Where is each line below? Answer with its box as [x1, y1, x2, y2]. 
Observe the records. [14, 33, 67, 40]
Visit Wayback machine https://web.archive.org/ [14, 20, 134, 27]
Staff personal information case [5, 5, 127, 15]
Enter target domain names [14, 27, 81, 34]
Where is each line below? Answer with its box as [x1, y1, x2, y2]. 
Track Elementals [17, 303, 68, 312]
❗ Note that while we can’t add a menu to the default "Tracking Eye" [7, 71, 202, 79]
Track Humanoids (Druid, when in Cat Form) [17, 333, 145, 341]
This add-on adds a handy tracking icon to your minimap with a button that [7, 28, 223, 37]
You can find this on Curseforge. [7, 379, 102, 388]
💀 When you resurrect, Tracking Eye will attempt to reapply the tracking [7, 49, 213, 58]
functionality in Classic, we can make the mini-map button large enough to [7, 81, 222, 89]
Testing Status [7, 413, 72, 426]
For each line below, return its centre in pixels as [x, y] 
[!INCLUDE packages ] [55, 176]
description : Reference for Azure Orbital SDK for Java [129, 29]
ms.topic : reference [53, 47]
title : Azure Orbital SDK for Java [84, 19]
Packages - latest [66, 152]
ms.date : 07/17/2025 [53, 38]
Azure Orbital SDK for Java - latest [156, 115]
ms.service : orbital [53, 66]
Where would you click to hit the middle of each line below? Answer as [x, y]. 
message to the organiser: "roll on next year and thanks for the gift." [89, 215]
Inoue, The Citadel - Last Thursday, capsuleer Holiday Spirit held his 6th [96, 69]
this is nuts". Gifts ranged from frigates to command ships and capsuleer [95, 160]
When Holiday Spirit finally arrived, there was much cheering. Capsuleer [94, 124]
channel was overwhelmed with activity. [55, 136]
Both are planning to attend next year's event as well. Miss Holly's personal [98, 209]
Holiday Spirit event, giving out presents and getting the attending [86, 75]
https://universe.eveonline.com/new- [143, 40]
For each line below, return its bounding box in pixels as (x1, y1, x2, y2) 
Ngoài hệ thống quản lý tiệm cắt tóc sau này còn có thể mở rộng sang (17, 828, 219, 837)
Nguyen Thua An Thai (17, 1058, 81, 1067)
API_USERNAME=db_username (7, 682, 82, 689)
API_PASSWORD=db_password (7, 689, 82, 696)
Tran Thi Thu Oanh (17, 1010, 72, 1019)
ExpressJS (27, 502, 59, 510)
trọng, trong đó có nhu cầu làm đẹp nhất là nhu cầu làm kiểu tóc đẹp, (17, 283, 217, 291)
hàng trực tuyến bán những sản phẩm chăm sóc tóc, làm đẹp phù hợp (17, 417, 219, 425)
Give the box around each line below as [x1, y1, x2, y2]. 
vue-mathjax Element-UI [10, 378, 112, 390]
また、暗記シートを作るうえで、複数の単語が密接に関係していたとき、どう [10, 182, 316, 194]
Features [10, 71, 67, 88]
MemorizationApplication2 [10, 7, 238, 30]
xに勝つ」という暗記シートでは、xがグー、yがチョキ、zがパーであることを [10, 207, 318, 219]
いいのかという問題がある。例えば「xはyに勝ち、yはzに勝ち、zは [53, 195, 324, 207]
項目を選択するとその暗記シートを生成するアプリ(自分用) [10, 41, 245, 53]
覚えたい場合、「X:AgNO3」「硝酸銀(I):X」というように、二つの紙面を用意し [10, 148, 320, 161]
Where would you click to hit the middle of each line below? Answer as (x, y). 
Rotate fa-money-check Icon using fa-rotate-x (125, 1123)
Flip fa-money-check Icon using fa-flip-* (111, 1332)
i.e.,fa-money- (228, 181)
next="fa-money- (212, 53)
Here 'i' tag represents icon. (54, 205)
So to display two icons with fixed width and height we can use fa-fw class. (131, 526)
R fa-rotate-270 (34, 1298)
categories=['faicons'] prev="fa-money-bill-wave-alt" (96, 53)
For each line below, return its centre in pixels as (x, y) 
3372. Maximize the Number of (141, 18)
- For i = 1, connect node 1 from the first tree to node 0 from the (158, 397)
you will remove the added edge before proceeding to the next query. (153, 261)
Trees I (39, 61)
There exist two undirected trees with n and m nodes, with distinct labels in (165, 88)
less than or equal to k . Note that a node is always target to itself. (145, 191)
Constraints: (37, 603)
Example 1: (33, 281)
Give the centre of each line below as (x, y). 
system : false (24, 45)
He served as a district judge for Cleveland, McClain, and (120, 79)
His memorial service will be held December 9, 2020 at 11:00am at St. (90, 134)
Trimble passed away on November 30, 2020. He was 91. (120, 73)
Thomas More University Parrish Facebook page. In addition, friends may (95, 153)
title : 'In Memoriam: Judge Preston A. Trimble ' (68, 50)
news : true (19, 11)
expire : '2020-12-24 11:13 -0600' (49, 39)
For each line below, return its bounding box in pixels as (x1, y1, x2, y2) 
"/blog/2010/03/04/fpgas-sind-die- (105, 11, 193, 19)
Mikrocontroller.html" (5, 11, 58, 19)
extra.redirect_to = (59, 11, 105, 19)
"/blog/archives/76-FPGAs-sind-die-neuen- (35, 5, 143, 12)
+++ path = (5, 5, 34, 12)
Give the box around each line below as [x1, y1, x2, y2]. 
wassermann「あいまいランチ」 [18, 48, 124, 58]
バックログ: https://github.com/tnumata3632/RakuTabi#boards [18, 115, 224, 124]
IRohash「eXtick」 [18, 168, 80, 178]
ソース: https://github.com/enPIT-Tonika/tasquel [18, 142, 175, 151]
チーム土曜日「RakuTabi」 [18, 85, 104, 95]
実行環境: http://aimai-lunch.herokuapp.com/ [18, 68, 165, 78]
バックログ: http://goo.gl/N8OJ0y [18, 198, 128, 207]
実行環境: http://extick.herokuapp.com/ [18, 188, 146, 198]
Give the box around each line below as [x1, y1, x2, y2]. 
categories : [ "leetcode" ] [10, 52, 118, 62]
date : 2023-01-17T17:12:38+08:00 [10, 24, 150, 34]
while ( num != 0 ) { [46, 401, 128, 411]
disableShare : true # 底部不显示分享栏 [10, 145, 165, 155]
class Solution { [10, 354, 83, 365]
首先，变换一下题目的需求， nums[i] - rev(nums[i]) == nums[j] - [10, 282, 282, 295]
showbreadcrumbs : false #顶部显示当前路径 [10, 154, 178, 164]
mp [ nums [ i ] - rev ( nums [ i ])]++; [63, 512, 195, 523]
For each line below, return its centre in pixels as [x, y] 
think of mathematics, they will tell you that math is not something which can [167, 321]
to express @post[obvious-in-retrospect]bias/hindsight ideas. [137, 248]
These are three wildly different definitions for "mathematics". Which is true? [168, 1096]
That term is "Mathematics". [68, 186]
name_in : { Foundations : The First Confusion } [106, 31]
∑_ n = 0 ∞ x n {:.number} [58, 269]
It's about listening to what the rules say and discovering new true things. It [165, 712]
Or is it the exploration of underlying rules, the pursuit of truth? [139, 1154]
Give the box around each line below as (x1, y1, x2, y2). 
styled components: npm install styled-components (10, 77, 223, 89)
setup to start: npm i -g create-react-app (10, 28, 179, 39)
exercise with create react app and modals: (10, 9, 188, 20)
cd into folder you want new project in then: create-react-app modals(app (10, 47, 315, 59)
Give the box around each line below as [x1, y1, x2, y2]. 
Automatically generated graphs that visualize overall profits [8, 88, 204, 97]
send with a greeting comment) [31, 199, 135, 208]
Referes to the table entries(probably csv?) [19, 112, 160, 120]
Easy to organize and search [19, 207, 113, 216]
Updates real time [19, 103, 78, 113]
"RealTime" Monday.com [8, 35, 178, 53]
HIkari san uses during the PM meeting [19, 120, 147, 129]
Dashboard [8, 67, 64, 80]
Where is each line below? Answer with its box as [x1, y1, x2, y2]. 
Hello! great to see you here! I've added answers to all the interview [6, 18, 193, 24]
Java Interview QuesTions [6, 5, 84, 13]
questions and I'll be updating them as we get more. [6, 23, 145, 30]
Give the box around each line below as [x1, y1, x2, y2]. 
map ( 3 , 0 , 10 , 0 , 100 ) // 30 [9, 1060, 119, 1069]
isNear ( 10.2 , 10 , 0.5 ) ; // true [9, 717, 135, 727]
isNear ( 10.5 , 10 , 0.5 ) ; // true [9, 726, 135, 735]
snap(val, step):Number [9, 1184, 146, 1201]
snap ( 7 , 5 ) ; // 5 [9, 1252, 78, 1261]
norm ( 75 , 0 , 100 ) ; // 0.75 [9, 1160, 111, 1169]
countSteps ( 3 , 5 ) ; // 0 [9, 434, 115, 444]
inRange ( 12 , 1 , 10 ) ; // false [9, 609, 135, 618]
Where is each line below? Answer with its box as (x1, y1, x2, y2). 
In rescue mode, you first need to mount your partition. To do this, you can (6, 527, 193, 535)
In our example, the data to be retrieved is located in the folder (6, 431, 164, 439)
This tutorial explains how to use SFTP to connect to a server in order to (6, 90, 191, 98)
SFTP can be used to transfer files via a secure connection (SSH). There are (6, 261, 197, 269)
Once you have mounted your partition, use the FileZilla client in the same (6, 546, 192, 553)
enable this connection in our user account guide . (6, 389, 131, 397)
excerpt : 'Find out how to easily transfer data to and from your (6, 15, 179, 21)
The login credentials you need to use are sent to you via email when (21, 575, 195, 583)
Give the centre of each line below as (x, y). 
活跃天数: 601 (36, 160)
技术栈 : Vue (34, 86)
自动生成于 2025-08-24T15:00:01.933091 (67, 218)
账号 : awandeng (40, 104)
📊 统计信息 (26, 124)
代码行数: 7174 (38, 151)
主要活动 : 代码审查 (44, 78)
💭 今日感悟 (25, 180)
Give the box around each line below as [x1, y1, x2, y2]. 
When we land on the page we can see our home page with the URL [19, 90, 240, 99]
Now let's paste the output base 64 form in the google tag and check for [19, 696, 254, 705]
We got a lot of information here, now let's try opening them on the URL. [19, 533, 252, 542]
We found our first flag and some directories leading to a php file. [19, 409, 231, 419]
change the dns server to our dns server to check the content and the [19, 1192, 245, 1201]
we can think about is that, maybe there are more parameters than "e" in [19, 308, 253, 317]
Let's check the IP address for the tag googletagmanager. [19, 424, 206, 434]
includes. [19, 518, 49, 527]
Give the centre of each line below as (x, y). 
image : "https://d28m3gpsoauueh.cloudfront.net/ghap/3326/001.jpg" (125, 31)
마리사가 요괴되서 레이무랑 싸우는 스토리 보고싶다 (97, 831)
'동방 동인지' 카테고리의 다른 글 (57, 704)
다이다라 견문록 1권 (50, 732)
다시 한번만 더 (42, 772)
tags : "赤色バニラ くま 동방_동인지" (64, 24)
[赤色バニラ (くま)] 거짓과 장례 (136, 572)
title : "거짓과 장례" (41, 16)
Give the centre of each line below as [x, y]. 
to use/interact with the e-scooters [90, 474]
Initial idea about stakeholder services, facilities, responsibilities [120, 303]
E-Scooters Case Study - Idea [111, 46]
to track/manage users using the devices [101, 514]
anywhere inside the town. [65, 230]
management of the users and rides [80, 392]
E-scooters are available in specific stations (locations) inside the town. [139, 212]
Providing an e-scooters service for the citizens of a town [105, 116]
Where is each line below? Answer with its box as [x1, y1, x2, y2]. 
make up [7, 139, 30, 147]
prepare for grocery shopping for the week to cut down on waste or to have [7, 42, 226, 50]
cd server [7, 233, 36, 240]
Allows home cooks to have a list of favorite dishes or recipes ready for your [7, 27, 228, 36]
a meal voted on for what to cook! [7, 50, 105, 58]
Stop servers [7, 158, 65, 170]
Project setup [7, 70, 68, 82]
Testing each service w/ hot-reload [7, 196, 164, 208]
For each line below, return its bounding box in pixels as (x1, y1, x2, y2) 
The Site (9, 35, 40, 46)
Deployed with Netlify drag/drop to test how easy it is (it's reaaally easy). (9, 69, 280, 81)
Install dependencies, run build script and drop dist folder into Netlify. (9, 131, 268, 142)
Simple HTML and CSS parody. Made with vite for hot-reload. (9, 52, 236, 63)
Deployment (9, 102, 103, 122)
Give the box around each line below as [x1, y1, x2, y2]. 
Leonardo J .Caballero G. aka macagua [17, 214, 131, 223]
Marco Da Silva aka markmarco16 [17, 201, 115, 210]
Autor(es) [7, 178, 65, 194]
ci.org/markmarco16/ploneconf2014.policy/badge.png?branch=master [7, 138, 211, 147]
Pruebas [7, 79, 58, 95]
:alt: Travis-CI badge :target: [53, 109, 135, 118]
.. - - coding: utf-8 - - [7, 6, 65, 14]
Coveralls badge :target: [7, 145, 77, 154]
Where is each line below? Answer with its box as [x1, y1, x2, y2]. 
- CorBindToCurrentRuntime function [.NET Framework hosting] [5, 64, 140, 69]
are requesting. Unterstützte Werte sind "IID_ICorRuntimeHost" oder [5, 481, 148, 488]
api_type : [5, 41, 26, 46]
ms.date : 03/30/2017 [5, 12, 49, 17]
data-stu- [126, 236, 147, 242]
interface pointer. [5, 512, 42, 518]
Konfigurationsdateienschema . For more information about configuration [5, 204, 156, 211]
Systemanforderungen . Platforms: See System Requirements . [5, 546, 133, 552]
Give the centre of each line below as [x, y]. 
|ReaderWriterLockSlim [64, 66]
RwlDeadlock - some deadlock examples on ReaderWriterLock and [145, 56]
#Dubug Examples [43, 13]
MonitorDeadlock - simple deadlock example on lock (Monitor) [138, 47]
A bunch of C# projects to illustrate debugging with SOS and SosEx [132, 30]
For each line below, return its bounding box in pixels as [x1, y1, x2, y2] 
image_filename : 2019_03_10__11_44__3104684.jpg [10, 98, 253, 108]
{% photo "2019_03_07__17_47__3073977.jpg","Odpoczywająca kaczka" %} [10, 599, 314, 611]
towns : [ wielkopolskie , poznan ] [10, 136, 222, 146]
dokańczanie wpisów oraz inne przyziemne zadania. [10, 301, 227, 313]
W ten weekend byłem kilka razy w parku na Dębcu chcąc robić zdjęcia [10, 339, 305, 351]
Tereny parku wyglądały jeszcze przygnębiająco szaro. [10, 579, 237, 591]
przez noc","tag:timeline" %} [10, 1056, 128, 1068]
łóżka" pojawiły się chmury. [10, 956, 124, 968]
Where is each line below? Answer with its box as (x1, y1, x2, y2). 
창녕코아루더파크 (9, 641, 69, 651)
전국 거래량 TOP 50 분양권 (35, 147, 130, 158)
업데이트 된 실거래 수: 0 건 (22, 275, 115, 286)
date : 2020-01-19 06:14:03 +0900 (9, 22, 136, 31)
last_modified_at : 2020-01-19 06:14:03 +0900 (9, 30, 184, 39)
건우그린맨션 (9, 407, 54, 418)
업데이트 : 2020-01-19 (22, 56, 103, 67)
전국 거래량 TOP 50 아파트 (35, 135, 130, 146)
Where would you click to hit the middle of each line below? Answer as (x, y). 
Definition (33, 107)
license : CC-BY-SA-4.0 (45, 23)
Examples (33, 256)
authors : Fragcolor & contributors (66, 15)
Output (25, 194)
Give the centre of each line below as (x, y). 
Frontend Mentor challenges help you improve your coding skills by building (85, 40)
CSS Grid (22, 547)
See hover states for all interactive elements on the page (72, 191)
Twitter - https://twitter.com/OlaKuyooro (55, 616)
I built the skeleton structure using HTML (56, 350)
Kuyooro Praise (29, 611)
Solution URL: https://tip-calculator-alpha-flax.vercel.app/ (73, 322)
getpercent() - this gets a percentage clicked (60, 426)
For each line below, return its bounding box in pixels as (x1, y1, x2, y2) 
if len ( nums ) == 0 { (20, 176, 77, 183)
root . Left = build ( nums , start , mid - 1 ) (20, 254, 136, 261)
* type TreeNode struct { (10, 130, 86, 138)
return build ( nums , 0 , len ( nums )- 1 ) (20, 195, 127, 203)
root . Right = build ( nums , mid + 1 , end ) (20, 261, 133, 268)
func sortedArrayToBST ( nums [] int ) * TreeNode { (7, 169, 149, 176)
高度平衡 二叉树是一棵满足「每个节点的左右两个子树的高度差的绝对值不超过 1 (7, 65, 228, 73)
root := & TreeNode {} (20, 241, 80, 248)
——————————
◆ **What you need to do**:
"Answer as [x, y]." marks the last line to print; print everything from the first line of the data through that line, unchanged, and nothing more.

◆ **Completed exercise**:
Where is each line below? Answer with its box as [x1, y1, x2, y2]. 
Observe the records. [14, 33, 67, 40]
Visit Wayback machine https://web.archive.org/ [14, 20, 134, 27]
Staff personal information case [5, 5, 127, 15]
Enter target domain names [14, 27, 81, 34]
Where is each line below? Answer with its box as [x1, y1, x2, y2]. 
Track Elementals [17, 303, 68, 312]
❗ Note that while we can’t add a menu to the default "Tracking Eye" [7, 71, 202, 79]
Track Humanoids (Druid, when in Cat Form) [17, 333, 145, 341]
This add-on adds a handy tracking icon to your minimap with a button that [7, 28, 223, 37]
You can find this on Curseforge. [7, 379, 102, 388]
💀 When you resurrect, Tracking Eye will attempt to reapply the tracking [7, 49, 213, 58]
functionality in Classic, we can make the mini-map button large enough to [7, 81, 222, 89]
Testing Status [7, 413, 72, 426]
For each line below, return its centre in pixels as [x, y] 
[!INCLUDE packages ] [55, 176]
description : Reference for Azure Orbital SDK for Java [129, 29]
ms.topic : reference [53, 47]
title : Azure Orbital SDK for Java [84, 19]
Packages - latest [66, 152]
ms.date : 07/17/2025 [53, 38]
Azure Orbital SDK for Java - latest [156, 115]
ms.service : orbital [53, 66]
Where would you click to hit the middle of each line below? Answer as [x, y]. 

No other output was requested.